EXERCISE OBJECTIVE: Would you please output only the lines from the one containing "clients honestly, eagerly and professionally." through the end of the entries below, exactly as written?

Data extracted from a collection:
○ ○ ○ ○ ○
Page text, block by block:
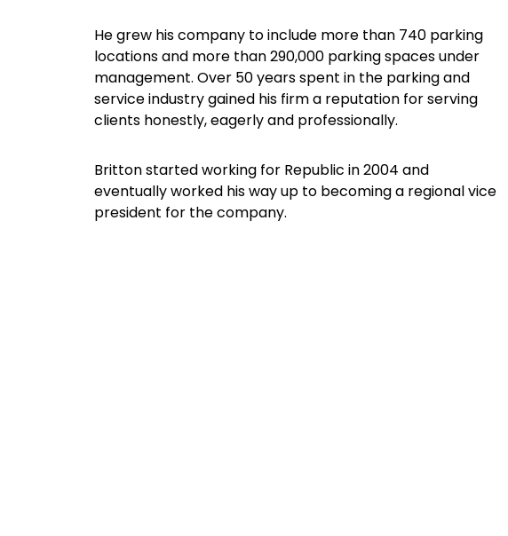
He grew his company to include more than 740 parking
locations and more than 290,000 parking spaces under
management. Over 50 years spent in the parking and
service industry gained his firm a reputation for serving
clients honestly, eagerly and professionally.
Britton started working for Republic in 2004 and
eventually worked his way up to becoming a regional vice
president for the company.
○ ○ ○ ○ ○
FINAL ANSWER:
clients honestly, eagerly and professionally.
Britton started working for Republic in 2004 and
eventually worked his way up to becoming a regional vice
president for the company.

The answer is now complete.